Morreu nesta quinta-feira, aos 82 anos, o advogado Coaracy Nunes Filho, que presidiu a CBDA (Confederação Brasileira de Desportos Aquáticos) por quase 30 anos, entre 1988 e 2017. Ele estava em um hospital na Barra da Tijuca, no Rio de Janeiro, estado onde viveu a maior parte de sua vida, após ter complicações na noite de 25/4, um dia antes de seu aniversário.

O ex-dirigente sofria de diabetes, hidrocefalia e demência senil, de acordo com sua família. No hospital, foi confirmado que Coaracy tinha Covid-19, a doença causada pelo novo coronavírus. De acordo com a filha, um teste mais recente deu negativo, mas, após a cirurgia da semana passada, ele não acordou mais e, nesta quinta, faleceu. Segundo Luciana Nunes, o quadro terminal de Alzheimer foi determinante para o óbito. Ele deixa a mulher, Maria da Glória Nunes, duas filhas e um filho.

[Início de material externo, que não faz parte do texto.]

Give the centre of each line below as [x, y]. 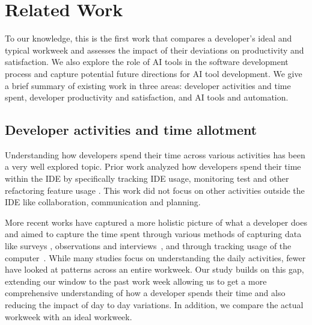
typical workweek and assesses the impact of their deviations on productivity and [154, 50]
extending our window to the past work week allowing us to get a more [136, 281]
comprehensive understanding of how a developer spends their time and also [145, 293]
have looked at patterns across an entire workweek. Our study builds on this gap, [154, 269]
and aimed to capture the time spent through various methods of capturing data [153, 234]
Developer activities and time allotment [131, 130]
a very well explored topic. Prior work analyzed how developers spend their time [153, 166]
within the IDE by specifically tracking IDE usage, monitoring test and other [147, 178]
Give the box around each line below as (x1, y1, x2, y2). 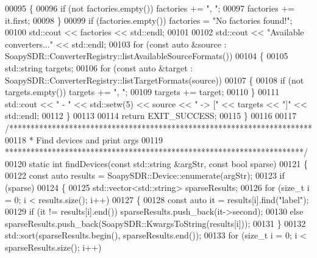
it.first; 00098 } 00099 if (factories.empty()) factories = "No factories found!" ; (5, 13, 293, 26)
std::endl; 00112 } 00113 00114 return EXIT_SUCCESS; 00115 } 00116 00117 (5, 109, 297, 122)
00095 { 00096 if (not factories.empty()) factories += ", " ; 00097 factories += (5, 2, 295, 14)
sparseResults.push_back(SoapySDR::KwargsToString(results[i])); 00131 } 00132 (5, 217, 306, 229)
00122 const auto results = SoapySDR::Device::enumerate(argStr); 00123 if (5, 169, 285, 182)
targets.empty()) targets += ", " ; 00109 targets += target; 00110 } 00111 (5, 85, 280, 98)
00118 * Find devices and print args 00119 (5, 133, 163, 146)
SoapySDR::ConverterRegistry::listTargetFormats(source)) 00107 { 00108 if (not (5, 73, 304, 86)
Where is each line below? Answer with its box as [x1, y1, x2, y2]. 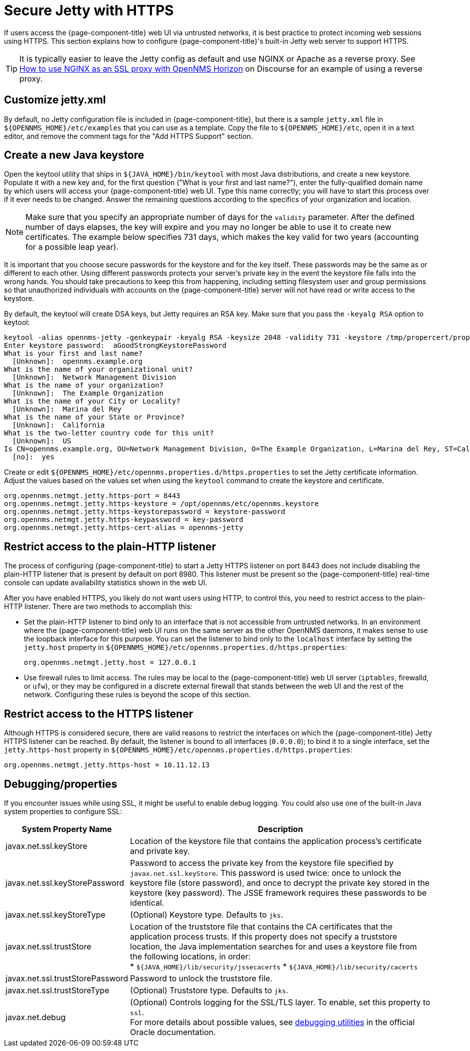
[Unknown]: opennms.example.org [12, 357, 143, 366]
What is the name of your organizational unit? [4, 365, 193, 374]
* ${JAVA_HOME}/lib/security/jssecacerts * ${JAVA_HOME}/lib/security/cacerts [130, 961, 418, 971]
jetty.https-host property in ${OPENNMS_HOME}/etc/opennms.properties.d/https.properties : [4, 745, 352, 754]
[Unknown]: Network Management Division [12, 373, 176, 382]
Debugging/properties [4, 777, 117, 790]
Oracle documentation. [130, 1027, 216, 1037]
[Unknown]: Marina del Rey [12, 405, 122, 414]
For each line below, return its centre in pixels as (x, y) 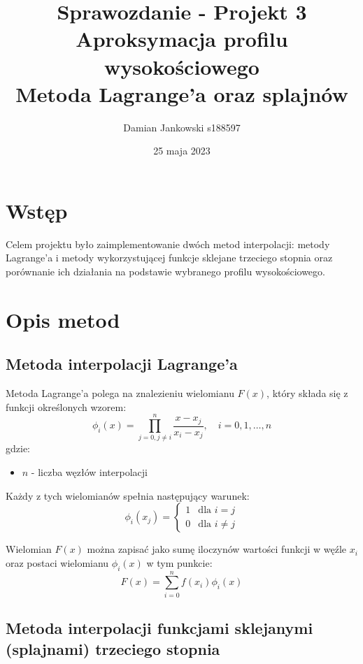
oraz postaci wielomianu (57, 562)
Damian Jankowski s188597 (182, 127)
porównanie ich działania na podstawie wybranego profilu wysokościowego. (165, 271)
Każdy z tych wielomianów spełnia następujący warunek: (128, 495)
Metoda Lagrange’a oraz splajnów (182, 93)
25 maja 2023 (182, 151)
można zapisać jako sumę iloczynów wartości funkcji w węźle (216, 549)
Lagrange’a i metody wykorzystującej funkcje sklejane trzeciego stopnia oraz (169, 258)
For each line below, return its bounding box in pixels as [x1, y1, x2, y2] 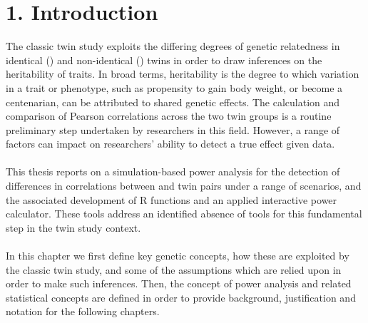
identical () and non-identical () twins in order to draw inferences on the [6, 52, 322, 67]
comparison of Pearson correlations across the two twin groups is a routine [6, 108, 332, 123]
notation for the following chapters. [6, 304, 160, 319]
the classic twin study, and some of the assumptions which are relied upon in [6, 262, 342, 277]
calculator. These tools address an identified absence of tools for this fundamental [6, 206, 362, 221]
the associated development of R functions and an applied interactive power [6, 192, 337, 207]
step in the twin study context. [6, 220, 141, 235]
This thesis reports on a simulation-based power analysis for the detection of [6, 164, 340, 179]
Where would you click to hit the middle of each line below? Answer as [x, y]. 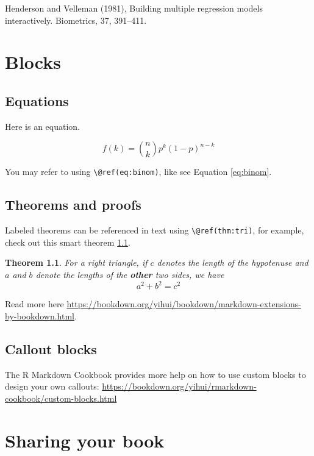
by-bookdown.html [40, 315]
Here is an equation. [43, 126]
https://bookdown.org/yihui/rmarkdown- [179, 386]
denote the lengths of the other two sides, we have [130, 275]
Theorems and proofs [73, 205]
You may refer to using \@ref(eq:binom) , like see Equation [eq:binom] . [138, 172]
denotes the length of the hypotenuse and [233, 262]
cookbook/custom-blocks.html [61, 398]
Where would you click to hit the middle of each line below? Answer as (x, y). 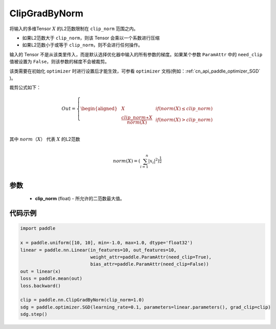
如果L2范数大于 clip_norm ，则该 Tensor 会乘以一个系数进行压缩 (91, 38)
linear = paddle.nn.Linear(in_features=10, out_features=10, (98, 250)
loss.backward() (41, 286)
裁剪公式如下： (25, 87)
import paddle (38, 228)
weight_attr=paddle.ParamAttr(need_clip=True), (151, 257)
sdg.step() (34, 314)
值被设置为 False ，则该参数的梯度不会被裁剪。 (60, 62)
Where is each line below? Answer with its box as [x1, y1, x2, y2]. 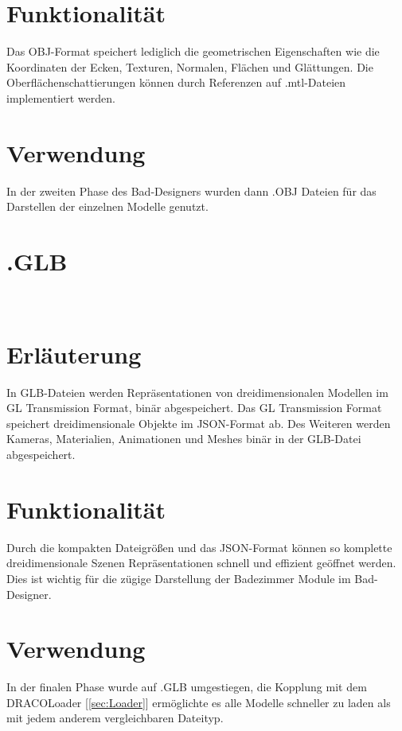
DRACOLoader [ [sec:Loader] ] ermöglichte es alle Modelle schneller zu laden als [6, 694, 391, 710]
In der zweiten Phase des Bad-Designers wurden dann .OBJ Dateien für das [6, 182, 377, 199]
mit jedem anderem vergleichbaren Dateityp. [6, 710, 224, 726]
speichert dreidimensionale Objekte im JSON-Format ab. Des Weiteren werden [6, 414, 391, 431]
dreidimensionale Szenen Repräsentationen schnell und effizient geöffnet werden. [6, 554, 396, 571]
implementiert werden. [6, 89, 115, 106]
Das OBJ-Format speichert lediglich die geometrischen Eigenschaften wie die [6, 43, 380, 60]
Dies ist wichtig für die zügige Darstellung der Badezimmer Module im [6, 570, 351, 586]
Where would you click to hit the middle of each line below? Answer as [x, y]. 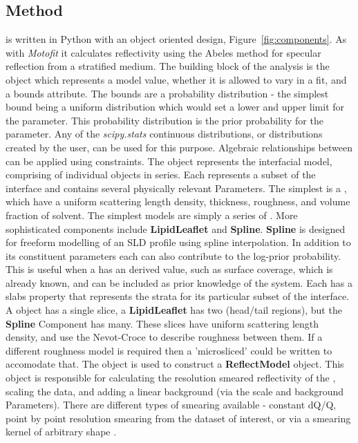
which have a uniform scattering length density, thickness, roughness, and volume [178, 201]
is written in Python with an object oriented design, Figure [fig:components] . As [176, 39]
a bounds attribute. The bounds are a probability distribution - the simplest [167, 93]
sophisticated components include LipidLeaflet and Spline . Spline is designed [176, 228]
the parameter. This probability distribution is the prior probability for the [164, 120]
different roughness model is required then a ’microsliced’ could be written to [169, 350]
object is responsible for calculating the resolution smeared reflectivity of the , [171, 378]
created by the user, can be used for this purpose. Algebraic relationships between [179, 147]
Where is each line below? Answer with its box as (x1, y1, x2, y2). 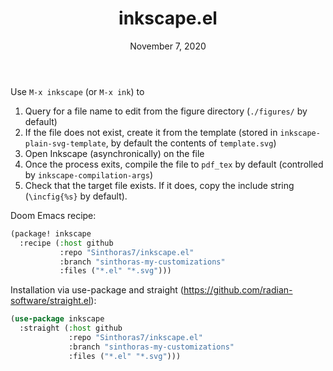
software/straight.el (10, 295, 92, 307)
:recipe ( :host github (19, 238, 114, 248)
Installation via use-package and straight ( (10, 284, 184, 296)
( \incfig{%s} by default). (24, 190, 128, 202)
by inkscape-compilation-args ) (24, 168, 153, 181)
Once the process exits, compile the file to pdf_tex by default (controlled (24, 158, 324, 170)
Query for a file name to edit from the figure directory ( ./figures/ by (24, 105, 308, 117)
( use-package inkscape (10, 314, 105, 324)
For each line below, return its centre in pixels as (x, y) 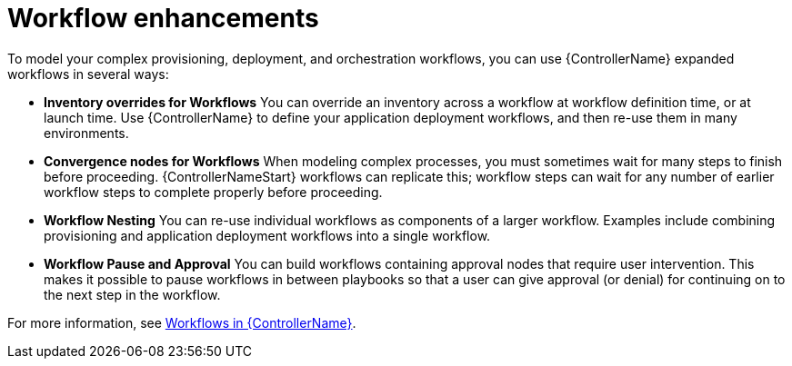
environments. (86, 133)
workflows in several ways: (88, 74)
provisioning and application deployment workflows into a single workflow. (267, 235)
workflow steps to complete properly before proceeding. (213, 192)
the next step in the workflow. (132, 294)
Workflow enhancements (163, 18)
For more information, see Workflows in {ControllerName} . (182, 322)
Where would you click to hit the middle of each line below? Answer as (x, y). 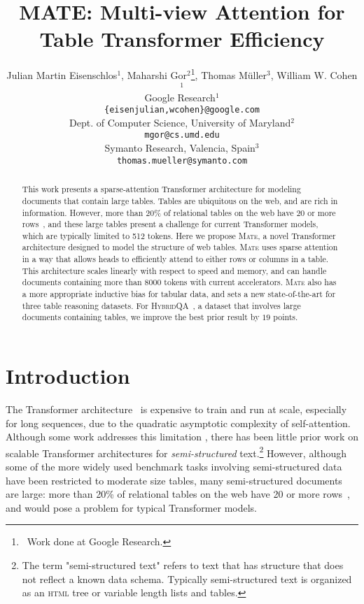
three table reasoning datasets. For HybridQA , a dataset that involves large (161, 305)
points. (286, 317)
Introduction (68, 376)
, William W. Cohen (314, 74)
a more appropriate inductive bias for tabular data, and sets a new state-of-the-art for (179, 294)
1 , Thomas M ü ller (229, 74)
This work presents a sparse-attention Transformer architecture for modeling (161, 189)
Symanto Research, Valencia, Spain (180, 148)
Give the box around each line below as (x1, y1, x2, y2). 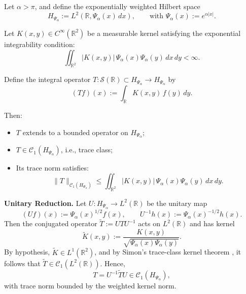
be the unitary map (147, 197, 207, 208)
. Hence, (100, 258, 125, 268)
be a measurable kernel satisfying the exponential (87, 27, 241, 38)
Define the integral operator (4, 74, 91, 85)
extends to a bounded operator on (22, 127, 128, 137)
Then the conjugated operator (4, 218, 97, 229)
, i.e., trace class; (60, 144, 113, 155)
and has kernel (189, 218, 235, 229)
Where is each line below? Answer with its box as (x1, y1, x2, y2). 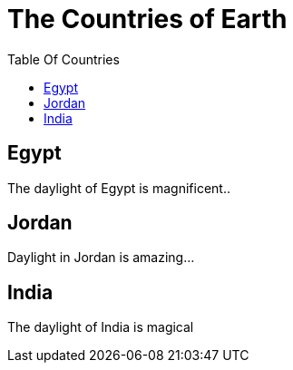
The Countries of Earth (7, 4, 288, 34)
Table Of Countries (7, 51, 120, 67)
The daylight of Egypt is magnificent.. (7, 180, 230, 196)
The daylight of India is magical (7, 319, 194, 336)
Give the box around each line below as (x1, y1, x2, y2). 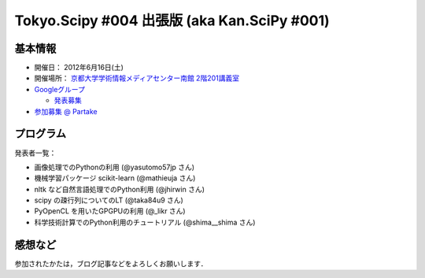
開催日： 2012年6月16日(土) (34, 63, 124, 72)
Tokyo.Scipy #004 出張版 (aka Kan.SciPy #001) (14, 12, 330, 29)
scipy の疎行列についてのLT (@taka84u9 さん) (34, 195, 184, 205)
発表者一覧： (14, 148, 57, 158)
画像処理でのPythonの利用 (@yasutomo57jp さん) (34, 162, 195, 172)
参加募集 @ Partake (34, 106, 98, 116)
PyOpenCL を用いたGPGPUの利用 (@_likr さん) (34, 206, 186, 216)
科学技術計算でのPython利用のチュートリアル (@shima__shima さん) (34, 217, 256, 227)
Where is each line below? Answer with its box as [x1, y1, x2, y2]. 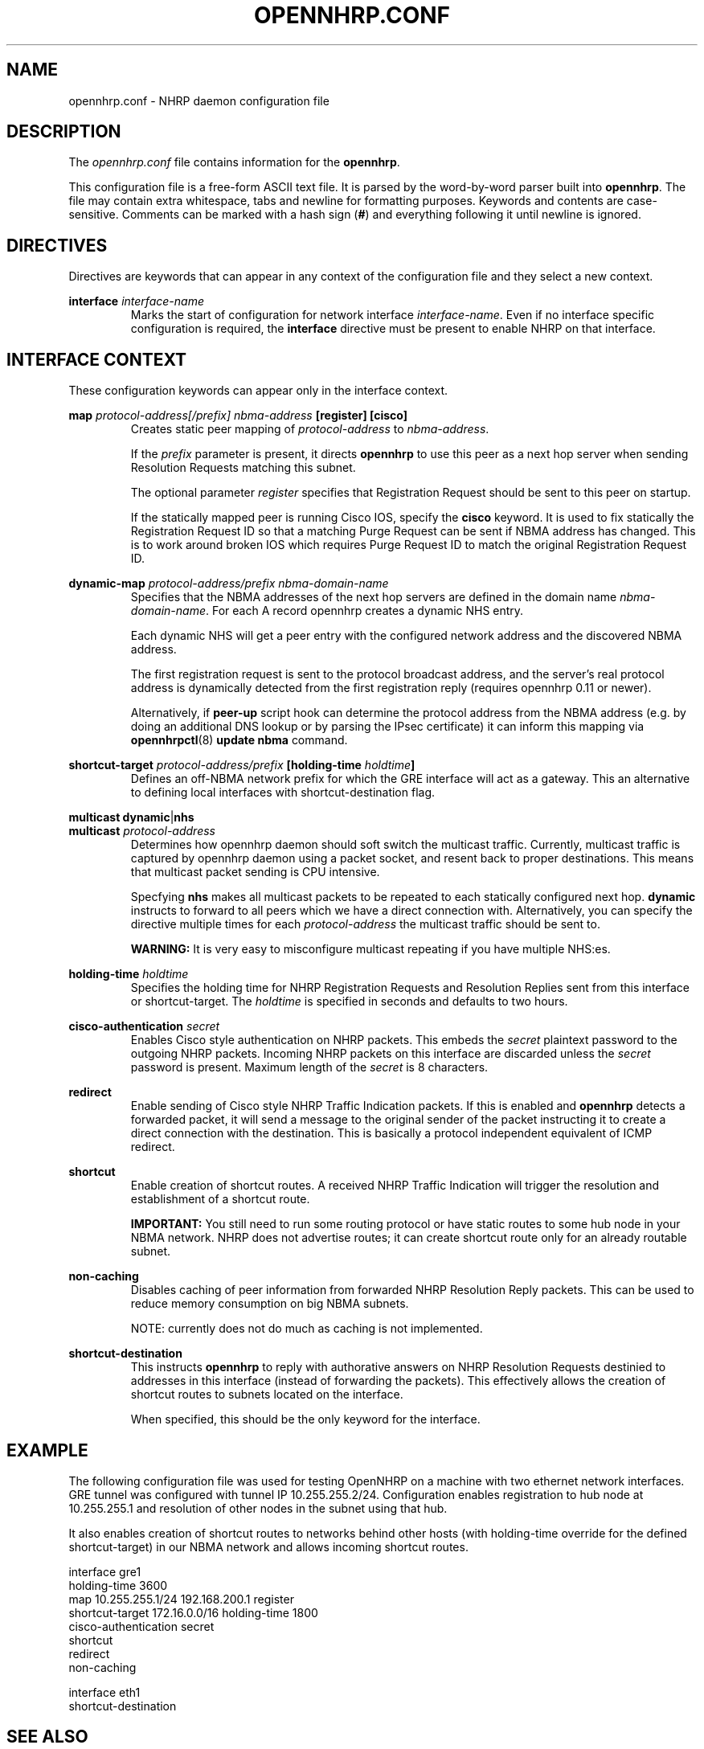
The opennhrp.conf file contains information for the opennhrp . [68, 155, 400, 170]
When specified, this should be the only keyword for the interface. [130, 1412, 481, 1427]
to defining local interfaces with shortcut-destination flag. [130, 785, 436, 800]
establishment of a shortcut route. [130, 1192, 310, 1206]
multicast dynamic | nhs [68, 810, 194, 825]
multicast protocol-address [68, 824, 215, 838]
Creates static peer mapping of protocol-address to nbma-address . [130, 422, 489, 436]
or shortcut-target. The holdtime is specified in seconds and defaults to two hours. [130, 994, 568, 1009]
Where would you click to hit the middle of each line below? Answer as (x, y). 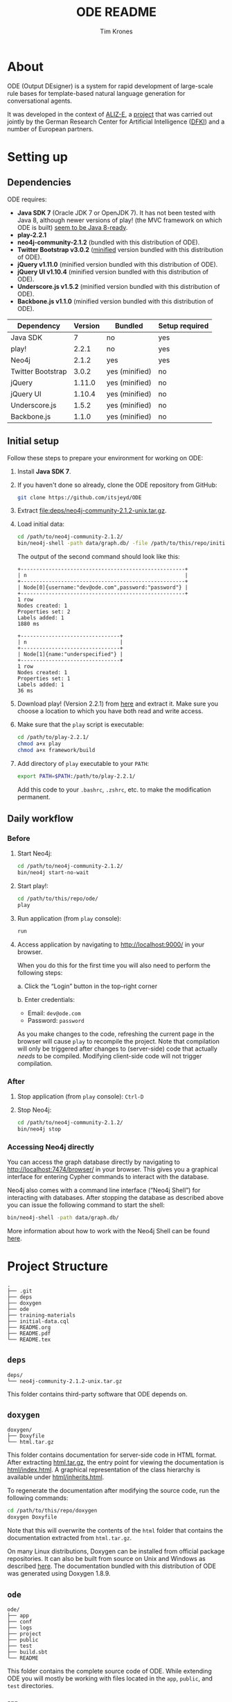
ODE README (116, 12)
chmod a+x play (39, 744)
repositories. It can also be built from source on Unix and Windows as (106, 1559)
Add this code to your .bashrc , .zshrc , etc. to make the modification (114, 790)
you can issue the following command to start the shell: (86, 1205)
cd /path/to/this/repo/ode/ (57, 899)
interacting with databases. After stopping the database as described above (115, 1198)
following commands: (38, 1498)
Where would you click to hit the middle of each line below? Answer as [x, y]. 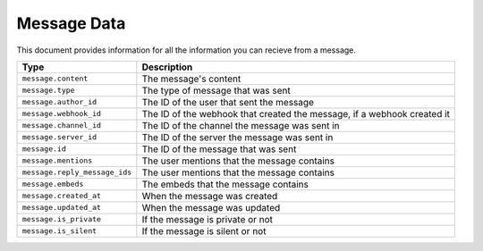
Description [167, 67]
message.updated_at [62, 208]
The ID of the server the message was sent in [237, 137]
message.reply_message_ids [77, 173]
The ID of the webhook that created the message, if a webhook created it [296, 113]
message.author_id [59, 102]
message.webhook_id [62, 114]
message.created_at [62, 196]

– O Coaracy semana passada estabilizou clinicamente, chegando a negativar o Covid-19 e, na execução de tomografia para verificar a piora do nível de consciência, foi evidenciado um aumento dos hematomas subdurais bilaterais já existentes. Foi realizada uma cirurgia para alivio da pressão intracraniana na ultima quinta-feira, mas, infelizmente, o Coaracy não despertou e constatou o que já esperávamos uma fase terminal do Alzheimer. Na manhã de hoje, dia 14 de maio, fez sua passagem de forma tranquila. Sinto-me privilegiada de ter o Coaracy como meu pai, mentor, amigo e de poder acompanhá-lo em toda sua trajetória como um homem realizador e amante incondicional do esporte. Um exemplo para meus filhos… e que seu carinho , sorriso, alegria, espontaneidade e empolgação inspire as pessoas de bem – falou Luciana Nunes, filha de Coaracy.

Durante a passagem do paraense pela entidade, as modalidades aquáticas brasileiras conquistaram dez medalhas olímpicas, das quais uma de ouro, três de prata e seis de bronze (os atletas que subiram ao pódio foram Gustavo Borges, Fernando Scherer, Carlos Jayme, Edvaldo Valério, Cesar Cielo, Thiago Pereira e Poliana Okimoto).

Entidades e atletas lamentam a morte de Coaracy

Primeira atleta a conseguir uma medalha na maratona aquática em Olimpíadas, Poliana Okimoto, que foi bronze na Rio 2016, lembrou do ex-dirigente através de uma postagem em sua conta no Instagram.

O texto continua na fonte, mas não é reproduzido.